İnsanı en çok sevdikleri üzer.. -16-

364K 9.8K 819
                                    

Sizi beklettiğim için çok özürdilerim. Bu gün bir daha anladım ki sizi gerçekten çok seviyorum. Bu bolum Moralimin en berbat noktasında beni desteklemekten vagecmeyip yorumlarıyla voteleriyke sonuna kadar destekleyen tüm okuyucularıma gelsin. iyiki varsınız :)




" Sana o benim demiştim ! "

Karnıma inen tekmeyle sesli bir biçimde inledim fakat bir gariplik vardı. Sesin geldiği yönle tekmenin geldiği yön çok farklıydı.  Sanırım 2 kişiydiler. Suratıma inen yumrukla kafamı yere çok sert çarptım ve başım dönmeye başladı. Bir ses geliyordu fakat çok uğultuluydu. Gözlerim tam kapanıyordu ki saçımın çekilmesiyle bilincim yerine geldi. " Daha yeni başlıyoruz. " Bestenin sesi çok yakından geliyordu sanırım kulağıma eğilmişti ve tekrar Suratıma inen darbeyle kafamı yere tekrar çarpmam bir oldu. Hemen ardından kim olduğunu çıkaramadığım ikinci kişi kaburgalarıma doğru bir tekme daha salladı ve kendimi daha fazla tutamadım.  Gözlerim kapanıyordu.  Hissetmiyordum. Duymuyordum. Beyaz bir labirentte kaybolmuştum..

Ve annemin sesiyle yönümü buluşmuşçasına etrafa bakındım. Yolun sonunda ışıklar içinde annem kollarını açmış beni bekliyordu..

" Seni seviyorum meleğim. Hadi koş anneye."

Berk Handeral

2 haftadır hiç kimseyle birlikte olmamış sadık koca rolü oynuyordum. Birde bu yetmezmiş gibi babam beni zorla şirkete sokmuş, bir alışveriş merkezi tasarlamamı istemişti. Aklınca adam etmeye çalışıyordu.  Bana verilen projeyi en berbat haliyle sunmak istiyordum fakat mimar sinan Üniversitesi'ni 1.likle bitirdiğim için bu itibarımı zedelerdi.     

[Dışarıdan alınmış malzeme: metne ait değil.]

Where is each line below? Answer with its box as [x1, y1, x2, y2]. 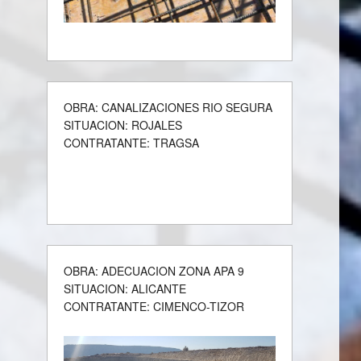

                                 

Biraz taslak karaladıktan sonra saatin 7'ye  yaklaştığını gördüm. Babam bana yaklaşık 40 metrekarelik bir oda tahsis etmişti. Oda oturma alanı ve minibarıyla birlikte siyahlara bürünmüştü.

Masamdan kalkıp minibara gityim ve bardağıma doldurduğum viskiyi tek seferde içtim. İçimde bir sıkıntı vardı.  Ama anlaşmamız  böyleydi yani buna hakkım vardı. Odadan çıkıp Seyran'a  otelin yerini  mesaj olarak attım ve telefonu sessize aldım. Madem bir iş yapıcaz bölünmesine gerek yoktu. Bentleyme binmek için otoparka indim.

Arabaya bindiğimde içimdeki sıkıntı daha fazla artmıştı.  Seyranın yanına rahatlamak için gidiyordum fakat otele yaklaştıkça içimdeki sıkıntı dahada fazla artıyordu.

Otelin önüne geldiğimde Seyran kapının önünde bekliyordu. Beni görünce her zamanki gülüşüyle yanıma gelip koluma girdi , " Merhaba yakışıklı. 2 haftadır nerelerdesin geceler seni özledi. " , " Burdayım ya işte." Dedim o koluma girerken onceden beni etkiliyen ses tonu şuan ondan ve kendimden iğrenmeme neden oluyordu. Peki neden ?

Suite girdiğimizde birer kadeh şampanya doldurmak için bara yöneldim.  Kadehleri doldurduktan sonra birini seyrana uzatıp diğerini de kendime aldım. Son kez bir telefona bakmamla şaşkınlık içinde ağzımın açılması bir oldu.

Annem - 16 cevapsız arama

Annem - 1 yeni mesaj 

Endişeyle  gelen mesaja baktim ve içime bir korku yayıldı. - Lara yukarıda 1 buçuk saattir ulaşamıyoruz. Endişelenmeye başladık çünkü Beste evden kaçmış. Asansörün şifresi ne ?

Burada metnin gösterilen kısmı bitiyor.